**** INPUT MATERIAL ****
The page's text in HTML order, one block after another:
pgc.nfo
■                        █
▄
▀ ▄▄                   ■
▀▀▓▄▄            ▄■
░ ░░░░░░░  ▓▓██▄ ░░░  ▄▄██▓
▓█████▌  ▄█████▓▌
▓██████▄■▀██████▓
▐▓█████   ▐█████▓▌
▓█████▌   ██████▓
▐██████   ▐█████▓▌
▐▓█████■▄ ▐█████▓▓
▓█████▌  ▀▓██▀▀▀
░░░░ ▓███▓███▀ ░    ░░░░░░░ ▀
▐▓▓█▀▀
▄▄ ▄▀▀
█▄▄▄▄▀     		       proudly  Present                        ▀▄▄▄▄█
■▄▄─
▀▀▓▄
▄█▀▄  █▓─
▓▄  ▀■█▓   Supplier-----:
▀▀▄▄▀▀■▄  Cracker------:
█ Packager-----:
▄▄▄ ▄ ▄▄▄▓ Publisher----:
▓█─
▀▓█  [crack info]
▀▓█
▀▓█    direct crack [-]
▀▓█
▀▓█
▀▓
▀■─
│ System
****
# [THE TASK]
All of the material above needs to be output exactly, with no line left out.

# [RESPONSE BELOW]
The page's text in HTML order, one block after another:
pgc.nfo
■                        █
▄
▀ ▄▄                   ■
▀▀▓▄▄            ▄■
░ ░░░░░░░  ▓▓██▄ ░░░  ▄▄██▓
▓█████▌  ▄█████▓▌
▓██████▄■▀██████▓
▐▓█████   ▐█████▓▌
▓█████▌   ██████▓
▐██████   ▐█████▓▌
▐▓█████■▄ ▐█████▓▓
▓█████▌  ▀▓██▀▀▀
░░░░ ▓███▓███▀ ░    ░░░░░░░ ▀
▐▓▓█▀▀
▄▄ ▄▀▀
█▄▄▄▄▀     		       proudly  Present                        ▀▄▄▄▄█
■▄▄─
▀▀▓▄
▄█▀▄  █▓─
▓▄  ▀■█▓   Supplier-----:
▀▀▄▄▀▀■▄  Cracker------:
█ Packager-----:
▄▄▄ ▄ ▄▄▄▓ Publisher----:
▓█─
▀▓█  [crack info]
▀▓█
▀▓█    direct crack [-]
▀▓█
▀▓█
▀▓
▀■─
│ System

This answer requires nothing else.